● EXERCISE AIM
Print the line that contains "Journal of the" and every line that follows it in the data below, ending with the final line; include nothing else.

● EXTRACTED MATERIAL
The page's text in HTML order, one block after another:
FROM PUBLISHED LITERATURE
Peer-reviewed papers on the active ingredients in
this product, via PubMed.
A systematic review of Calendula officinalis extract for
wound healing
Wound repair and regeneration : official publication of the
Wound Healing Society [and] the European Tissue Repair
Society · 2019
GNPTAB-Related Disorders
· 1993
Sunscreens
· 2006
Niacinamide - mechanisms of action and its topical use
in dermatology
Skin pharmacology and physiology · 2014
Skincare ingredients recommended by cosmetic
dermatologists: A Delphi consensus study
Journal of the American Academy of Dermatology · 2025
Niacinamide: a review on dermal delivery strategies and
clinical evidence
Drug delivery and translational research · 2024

● RESULT OF THIS TASK
Journal of the American Academy of Dermatology · 2025
Niacinamide: a review on dermal delivery strategies and
clinical evidence
Drug delivery and translational research · 2024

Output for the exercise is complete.